“16 Wash and make yourselves clean. Take your evil deeds out of my sight; stop doing wrong.
17 Learn to do right; seek justice. Defend the oppressed. Take up the cause of the fatherless; plead the case of the widow.
18 “Come now, let us settle the matter,”says the Lord. “Though your sins are like scarlet, they shall be as white as snow; though they are red as crimson, they shall be like wool”
Isaiah 1:16-18.
“Plead the cause” is a phrase found in the background of these verses. There’s also another backstory going on here because Isaiah is admonishing his audience to get clean. We must acknowledge our own condition before we seek to plead the cause to others. We must be right with Christ before we can plead with others to do so. Indeed, this is one of the challenges, or calls, of Advent!
In the context of the time the texts of Isaiah were written, “justice” refers to the “judicial process of settling disputes” and “arriving at something that is right and full of integrity.” Read Exodus 23, for example. Justice actively seeks an end goal that is oriented toward the complete “rightness” of a holy God. It seeks results that reflect His redemption in the midst of a broken world.
Righteousness and justice involve action, but this does not warrant dependence on either personal righteousness and social justice. We as a community need to be righteous and just. Only then is it an effort full of integrity that honors the Lord and holds fast to His commands. This integrity demanded by God is more practical than we might expect. After all, restoring fractured relationships is doing justice and practicing righteousness.
We can practically pursue what is right through the act of prayer, which is one of the fruits of daily’s prayer. Prayer is much more than just a passive response to the brokenness of the world, but in prayer we serve a God who tells us that “whatever you ask in prayer, believe that you have received it, and it will be yours” (Mark 11:24). He knows the tears and He desires to wipe them away. He knows the injustices that seem unconquerable and promises to make them right.
However, prayer is not just an individual endeavor. Something what we can do day by day is to pray with other people for other people, interceding at various levels for parents, families, leaders, and officials in the judicial system. By interceding in prayer we are able to effectively plead the cause of our neighbors in need.
The pursuit of justice laid out in Isaiah chapter 1, we ought to remember Micah 6:8: “He has shown you, O mortal, what is good.
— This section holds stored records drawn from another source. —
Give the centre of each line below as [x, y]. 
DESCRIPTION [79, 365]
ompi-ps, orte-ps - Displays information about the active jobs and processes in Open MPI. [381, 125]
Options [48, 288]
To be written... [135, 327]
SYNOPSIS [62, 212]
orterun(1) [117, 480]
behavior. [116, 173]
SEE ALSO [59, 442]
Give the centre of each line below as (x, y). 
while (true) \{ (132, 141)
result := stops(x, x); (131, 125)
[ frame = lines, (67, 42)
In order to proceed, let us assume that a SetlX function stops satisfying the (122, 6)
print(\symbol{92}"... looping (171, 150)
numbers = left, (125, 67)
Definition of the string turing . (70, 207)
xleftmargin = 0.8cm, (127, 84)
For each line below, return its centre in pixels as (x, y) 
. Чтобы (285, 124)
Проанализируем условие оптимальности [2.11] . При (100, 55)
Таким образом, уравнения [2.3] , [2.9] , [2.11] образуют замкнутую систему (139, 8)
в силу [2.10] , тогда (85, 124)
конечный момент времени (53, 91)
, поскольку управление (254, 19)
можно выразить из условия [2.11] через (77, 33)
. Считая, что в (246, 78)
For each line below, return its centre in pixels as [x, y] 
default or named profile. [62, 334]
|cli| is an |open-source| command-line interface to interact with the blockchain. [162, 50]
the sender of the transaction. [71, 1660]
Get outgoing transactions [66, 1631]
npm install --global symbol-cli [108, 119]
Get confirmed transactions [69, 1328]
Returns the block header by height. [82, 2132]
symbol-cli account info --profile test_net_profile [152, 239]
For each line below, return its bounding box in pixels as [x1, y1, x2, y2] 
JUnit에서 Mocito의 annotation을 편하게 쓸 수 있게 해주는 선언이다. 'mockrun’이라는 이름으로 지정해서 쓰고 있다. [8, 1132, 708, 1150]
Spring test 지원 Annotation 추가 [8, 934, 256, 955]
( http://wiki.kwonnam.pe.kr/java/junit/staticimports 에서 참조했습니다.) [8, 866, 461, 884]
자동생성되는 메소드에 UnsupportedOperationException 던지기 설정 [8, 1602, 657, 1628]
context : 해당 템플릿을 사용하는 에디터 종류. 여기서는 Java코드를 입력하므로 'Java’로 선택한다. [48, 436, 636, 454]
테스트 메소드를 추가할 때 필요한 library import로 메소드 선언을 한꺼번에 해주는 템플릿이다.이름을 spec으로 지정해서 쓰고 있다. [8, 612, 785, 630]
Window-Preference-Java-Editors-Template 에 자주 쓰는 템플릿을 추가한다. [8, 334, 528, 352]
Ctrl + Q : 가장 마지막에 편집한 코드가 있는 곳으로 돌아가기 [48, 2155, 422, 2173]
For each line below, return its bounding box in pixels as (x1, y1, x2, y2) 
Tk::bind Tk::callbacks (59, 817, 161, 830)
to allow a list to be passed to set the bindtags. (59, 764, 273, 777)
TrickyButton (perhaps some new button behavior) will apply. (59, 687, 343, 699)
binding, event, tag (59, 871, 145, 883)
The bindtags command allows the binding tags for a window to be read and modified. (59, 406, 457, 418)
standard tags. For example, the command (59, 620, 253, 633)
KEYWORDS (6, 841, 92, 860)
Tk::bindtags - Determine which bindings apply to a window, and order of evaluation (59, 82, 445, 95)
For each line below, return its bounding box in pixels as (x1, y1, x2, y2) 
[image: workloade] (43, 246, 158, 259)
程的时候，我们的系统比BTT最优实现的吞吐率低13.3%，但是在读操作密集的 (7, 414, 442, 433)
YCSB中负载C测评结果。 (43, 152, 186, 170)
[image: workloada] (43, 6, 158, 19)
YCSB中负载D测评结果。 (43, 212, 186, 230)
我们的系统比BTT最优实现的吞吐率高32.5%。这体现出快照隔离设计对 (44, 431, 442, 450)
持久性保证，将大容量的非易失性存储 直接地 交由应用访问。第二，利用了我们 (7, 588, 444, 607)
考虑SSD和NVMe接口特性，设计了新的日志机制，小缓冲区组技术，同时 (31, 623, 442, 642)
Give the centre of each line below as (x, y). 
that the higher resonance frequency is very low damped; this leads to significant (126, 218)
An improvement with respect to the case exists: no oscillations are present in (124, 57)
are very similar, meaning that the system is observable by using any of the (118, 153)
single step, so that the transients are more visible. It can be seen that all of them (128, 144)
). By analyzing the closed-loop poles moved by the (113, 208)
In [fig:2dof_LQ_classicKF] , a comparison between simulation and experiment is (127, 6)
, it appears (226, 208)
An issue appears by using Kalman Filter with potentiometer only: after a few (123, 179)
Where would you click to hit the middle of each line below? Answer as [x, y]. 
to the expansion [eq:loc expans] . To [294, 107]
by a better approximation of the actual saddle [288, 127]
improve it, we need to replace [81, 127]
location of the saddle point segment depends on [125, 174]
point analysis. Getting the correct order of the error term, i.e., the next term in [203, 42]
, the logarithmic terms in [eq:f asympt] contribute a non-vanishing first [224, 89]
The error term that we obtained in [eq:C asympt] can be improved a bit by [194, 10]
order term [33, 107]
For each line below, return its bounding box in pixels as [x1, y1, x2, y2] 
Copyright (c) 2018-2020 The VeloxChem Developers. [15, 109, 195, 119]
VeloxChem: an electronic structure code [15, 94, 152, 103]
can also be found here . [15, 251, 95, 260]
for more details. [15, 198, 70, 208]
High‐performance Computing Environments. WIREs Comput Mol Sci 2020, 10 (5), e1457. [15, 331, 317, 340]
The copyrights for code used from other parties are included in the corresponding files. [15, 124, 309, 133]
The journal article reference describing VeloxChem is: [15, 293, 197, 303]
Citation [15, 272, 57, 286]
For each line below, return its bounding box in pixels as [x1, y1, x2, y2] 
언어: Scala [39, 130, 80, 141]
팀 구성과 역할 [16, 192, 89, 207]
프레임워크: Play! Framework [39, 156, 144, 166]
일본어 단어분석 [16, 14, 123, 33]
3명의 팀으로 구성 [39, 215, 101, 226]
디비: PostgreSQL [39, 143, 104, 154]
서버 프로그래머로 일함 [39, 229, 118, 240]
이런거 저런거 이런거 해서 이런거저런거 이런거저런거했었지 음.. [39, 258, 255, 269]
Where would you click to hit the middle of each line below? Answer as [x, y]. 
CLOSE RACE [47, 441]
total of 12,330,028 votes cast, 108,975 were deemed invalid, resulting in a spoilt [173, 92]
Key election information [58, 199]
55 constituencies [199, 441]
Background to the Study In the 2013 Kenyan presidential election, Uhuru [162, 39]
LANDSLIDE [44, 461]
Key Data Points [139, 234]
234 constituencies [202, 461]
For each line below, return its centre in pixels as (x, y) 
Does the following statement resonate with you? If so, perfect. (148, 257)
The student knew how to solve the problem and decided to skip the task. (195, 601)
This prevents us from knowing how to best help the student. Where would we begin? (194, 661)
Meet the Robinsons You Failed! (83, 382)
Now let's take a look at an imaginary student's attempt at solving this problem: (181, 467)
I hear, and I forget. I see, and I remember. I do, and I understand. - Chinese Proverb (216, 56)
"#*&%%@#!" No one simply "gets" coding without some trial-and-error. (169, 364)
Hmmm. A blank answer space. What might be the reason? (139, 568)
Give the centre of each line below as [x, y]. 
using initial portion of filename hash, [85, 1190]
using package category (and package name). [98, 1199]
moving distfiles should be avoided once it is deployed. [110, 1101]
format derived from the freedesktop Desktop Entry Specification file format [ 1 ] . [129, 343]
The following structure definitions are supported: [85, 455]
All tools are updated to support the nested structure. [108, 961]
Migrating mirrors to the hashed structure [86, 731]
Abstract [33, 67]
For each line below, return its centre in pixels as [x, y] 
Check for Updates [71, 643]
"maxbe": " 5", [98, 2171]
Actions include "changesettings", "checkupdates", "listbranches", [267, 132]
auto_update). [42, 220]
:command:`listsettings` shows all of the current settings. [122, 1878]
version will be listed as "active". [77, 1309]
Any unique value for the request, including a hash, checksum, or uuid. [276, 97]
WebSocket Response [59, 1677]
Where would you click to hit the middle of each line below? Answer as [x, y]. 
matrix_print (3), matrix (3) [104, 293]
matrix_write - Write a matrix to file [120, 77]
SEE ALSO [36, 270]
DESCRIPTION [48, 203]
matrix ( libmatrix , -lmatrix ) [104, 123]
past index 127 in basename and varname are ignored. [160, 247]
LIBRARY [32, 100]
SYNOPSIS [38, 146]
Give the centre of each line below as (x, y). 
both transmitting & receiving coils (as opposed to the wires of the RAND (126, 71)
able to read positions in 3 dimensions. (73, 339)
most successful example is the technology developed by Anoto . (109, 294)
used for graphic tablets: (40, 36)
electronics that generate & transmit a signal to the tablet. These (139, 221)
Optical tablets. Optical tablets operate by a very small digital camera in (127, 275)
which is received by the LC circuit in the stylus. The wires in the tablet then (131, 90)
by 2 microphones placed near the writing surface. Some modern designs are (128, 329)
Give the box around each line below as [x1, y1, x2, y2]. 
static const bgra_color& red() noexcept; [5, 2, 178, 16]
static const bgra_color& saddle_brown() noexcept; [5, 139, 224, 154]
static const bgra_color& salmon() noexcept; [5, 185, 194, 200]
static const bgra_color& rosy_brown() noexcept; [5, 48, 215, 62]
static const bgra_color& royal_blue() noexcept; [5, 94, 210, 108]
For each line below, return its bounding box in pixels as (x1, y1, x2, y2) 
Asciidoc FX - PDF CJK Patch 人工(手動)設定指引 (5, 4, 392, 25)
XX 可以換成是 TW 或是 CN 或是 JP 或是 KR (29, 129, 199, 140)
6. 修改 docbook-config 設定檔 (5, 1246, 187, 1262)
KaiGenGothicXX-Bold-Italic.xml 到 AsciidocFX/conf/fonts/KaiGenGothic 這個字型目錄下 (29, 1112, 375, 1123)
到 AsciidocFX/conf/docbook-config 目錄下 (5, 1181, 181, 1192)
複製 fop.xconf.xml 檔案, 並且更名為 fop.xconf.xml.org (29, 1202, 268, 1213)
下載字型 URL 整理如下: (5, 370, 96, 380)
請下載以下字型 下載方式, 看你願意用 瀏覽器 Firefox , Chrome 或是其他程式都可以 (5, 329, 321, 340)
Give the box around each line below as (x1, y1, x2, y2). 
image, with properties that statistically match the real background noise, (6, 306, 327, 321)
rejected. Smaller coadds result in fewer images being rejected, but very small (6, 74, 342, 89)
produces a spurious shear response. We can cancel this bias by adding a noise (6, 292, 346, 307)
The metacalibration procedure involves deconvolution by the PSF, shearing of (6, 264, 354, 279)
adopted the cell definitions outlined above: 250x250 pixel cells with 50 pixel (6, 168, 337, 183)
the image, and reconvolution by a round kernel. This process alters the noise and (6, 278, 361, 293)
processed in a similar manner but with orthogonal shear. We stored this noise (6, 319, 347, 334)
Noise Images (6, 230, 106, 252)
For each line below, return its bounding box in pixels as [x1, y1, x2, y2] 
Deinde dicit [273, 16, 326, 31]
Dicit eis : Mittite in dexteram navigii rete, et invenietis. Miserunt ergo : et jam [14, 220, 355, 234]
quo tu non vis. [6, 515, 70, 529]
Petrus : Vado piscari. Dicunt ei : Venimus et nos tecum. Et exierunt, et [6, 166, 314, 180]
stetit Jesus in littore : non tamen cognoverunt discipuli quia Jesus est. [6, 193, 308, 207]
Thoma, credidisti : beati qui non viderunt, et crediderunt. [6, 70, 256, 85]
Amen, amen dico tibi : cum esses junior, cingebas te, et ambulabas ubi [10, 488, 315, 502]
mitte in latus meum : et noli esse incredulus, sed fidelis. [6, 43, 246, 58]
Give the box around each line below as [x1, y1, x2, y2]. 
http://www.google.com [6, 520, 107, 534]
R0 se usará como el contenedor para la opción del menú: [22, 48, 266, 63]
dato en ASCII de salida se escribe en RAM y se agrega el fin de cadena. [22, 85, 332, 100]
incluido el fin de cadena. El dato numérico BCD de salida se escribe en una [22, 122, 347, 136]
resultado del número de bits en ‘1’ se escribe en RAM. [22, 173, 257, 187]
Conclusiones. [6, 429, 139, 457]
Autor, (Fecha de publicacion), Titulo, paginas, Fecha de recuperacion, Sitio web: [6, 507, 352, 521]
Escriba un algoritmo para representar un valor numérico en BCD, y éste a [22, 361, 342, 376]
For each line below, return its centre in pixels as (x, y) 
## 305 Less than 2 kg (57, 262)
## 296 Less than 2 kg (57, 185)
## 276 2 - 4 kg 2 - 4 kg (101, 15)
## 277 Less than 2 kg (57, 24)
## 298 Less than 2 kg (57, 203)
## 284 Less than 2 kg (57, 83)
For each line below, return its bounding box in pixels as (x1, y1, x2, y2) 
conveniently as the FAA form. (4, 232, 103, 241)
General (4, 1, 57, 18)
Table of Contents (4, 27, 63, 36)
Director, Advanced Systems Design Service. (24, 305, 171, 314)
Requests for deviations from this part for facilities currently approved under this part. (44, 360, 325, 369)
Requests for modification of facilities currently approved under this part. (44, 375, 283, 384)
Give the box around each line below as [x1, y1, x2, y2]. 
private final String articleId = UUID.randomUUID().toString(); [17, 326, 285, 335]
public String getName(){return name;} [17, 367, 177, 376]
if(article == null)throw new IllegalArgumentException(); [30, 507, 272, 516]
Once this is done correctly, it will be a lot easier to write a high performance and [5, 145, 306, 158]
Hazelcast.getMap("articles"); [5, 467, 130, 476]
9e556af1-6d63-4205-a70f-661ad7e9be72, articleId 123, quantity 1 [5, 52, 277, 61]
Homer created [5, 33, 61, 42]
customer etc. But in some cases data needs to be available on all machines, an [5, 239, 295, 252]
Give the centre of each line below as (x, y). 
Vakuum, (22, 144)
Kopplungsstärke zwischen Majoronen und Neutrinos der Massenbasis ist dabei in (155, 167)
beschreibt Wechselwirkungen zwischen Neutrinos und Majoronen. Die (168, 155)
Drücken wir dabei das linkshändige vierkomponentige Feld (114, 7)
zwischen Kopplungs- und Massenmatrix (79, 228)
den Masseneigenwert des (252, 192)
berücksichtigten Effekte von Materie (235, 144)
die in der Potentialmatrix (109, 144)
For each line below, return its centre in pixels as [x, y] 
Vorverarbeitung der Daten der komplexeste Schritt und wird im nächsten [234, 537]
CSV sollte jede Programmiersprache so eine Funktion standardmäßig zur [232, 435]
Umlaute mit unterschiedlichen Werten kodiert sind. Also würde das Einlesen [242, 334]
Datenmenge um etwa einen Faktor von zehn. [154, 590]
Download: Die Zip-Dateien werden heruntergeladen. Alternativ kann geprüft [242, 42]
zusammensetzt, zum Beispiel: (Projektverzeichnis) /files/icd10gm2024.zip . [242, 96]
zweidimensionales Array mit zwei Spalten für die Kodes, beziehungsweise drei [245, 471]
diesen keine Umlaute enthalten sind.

And what does the Lord require of you? To act justly and to love mercy and to walk humbly with your God.” Can you see that this verse calls us to do justice, but we often neglect the other two equally important exhortations. Our doing must be centered on more than ourselves. Acting justly is not mutually exclusive from loving mercy and devoting ourselves to the unfailingly unconditional covenant love of God. Justice does not reach its complete integrity if it is not rooted in the mercy extended by God to His people. However, the only way to simultaneously do justice and love mercy is to continually walk with God. Walking with God is the most important part of the process, and this calls us to truly plead the cause: by never separating a love for mercy and a passion for doing justice from walking humbly with God.
Lord Jesus Christ, Son of the Living God, have mercy on me a sinner.
From the Bible:
“Do not spread false reports. Do not help a guilty person by being a malicious witness.
2 “Do not follow the crowd in doing wrong. When you give testimony in a lawsuit, do not pervert justice by siding with the crowd, 3 and do not show favoritism to a poor person in a lawsuit.
4 “If you come across your enemy’s ox or donkey wandering off, be sure to return it. 5 If you see the donkey of someone who hates you fallen down under its load, do not leave it there; be sure you help them with it.
6 “Do not deny justice to your poor people in their lawsuits. 7 Have nothing to do with a false charge and do not put an innocent or honest person to death, for I will not acquit the guilty.
8 “Do not accept a bribe, for a bribe blinds those who see and twists the words of the innocent.
9 “Do not oppress a foreigner; you yourselves know how it feels to be foreigners, because you were foreigners in Egypt” Exodus 23:1-9.
“He is the Rock, his works are perfect, and all his ways are just.A faithful God who does no wrong, upright and just is he” Deuteronomy 32:4.
“Do not hastily bring into court, for what will you do in the end, when your neighbor puts you to shame” Proverbs 25:8?